Questions re:  GaNfet technology vs other designs.


How do the newer GaNfet technology amps compare to the HYPEX NC400, HYPEX NC500, HYPEX 1200 and PURIF Audio designed amps in terms of sound quality? And also how do these GaNfet technology based amps compare to class A and class A/B amps for sound quality?

It seems several companies are offering GaNfet Amps. For example, please the Orchard Audio Starkrimson 150w gan amplifier and the Atma-sphere Class D power amplifier (and several others).

GaNfet is claimed to provide excellent sound quality. Several class D mono blocks offer great sound as various reviewers have reported. I noticed there are several GaNfet technologies power amps available but not many integrated amps. I wonder why. 

Maybe the better question is GaNfet Amps really for prime time? Your comments on GaNfet Amps are requested. thanks....

hgeifman

@sdl4, no one is discounting that higher order distortion is more audible than higher order harmonics. This is not in question and the mechanism is very well understood. It is due to masking functions and the shape of our sensitivity to different frequencies.

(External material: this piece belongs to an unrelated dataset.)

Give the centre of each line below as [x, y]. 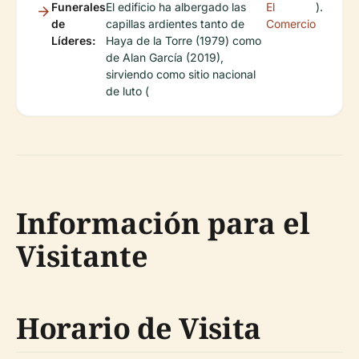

Nelson's ideas of very low distortion is probably not what we think of as very low distortion, as well, Nelson discusses feedback in SS state in other papers and how that translates to distortion over frequency and this relates to the claim, I consider false, by Atmasphere that many SS amplifiers with negative feedback suffer from too little feedback at high frequencies. This is a flawed premise on several fronts:

 

1) This is just not factually true based on an easily done review of tests by Stereophile and Audioscience where even relatively inexpensive amplifiers have low distortion out to 20KHz, and this appears to have been the case for many years.

 

2) Because of the upward curve of hearing sensitivity, which reduces after about 3.5Khz, distortion at high frequencies becomes harder and harder to hear. If you think about it, at 3.5KHz, the 4th harmonic is 14KHz. Many people here can't even hear that. At 5KHz, the 4th harmonic is 20KHz, inaudible. Where higher harmonics are most audible is at low frequencies where higher harmonics are where our hearing is even more sensitive than the fundamental. 100-1Khz is a prime area. However, all those SS amplifiers with claimed insufficient feedback have tons of feedback at <1KHz (if they have Negative feedback).

 

This whole amplifiers that measure well and sound poor is nothing but Philelore, started by amplifier companies that make amps that measure poor and then chanted by their customers. If you have an amplifier that measures well, with today's ready suite of measurements, and sounds bad, it is not the amplifier that is the issue, it is your system. If a poor measuring amplifier sounds better, then it is just its poor transfer function complimenting the rest of the flaws in your system. It is one way to achieve a desired end result, but it is 2022 now. There are better ways if audiophiles would just get out of their own way.

 

In terms of phase from an amplifier, there are readily available metrics for what is audible in phase change. Most modern amplifiers are so far below audible limits w.r.t. phase changes that any discussion of it is a total waste of time. However, go back to those bad measuring amps that sound good, and perhaps you are complimenting a flaw in your system (that should not be there).

 

Last, keep in mind, that many of these claims of distortion, at the levels of the amps in question causing tonal changes, has never, what 50 years later, be shown to be fully factual even though experiments are readily done. I think most would be rather surprise how hard it is to detect distortion when listening to music. Far far harder than with tones, even when you use higher order distortion products. What is needed is far higher than one would ever expect to see in an amplifier today.

 

Nelson Pass obviously has a huge following in audio, mainly due to his strong involvement in DIY audio. He is a far more public figure than almost any other audio amplifier designer. However, I suspect few professional amplifier designers (and not just hifi) have spent much time studying his work, where they have spent a ton of time studying Doug Self, or a whole host of people people who listen to audio have never heard of.

 

 

I am currently running a tour of the Starkrimson Stereo Ultra on the Steve Hoffman forum. If you are interested you may join that forum and join the tour.

 

Leo, thanks for the link to the thread over on SH.  You have to be really brave, or pretty sure you have a great product to put it out on a public tour with no oversight as to what will be said about it....and obviously, lots of people are loving it.

A couple questions...did you have a design objective with respect to 2nd/3rd harmonic distortion or were you just going for the lowest overall distortion and then final tweaked for sound.

Congrats on the reviews and continued success!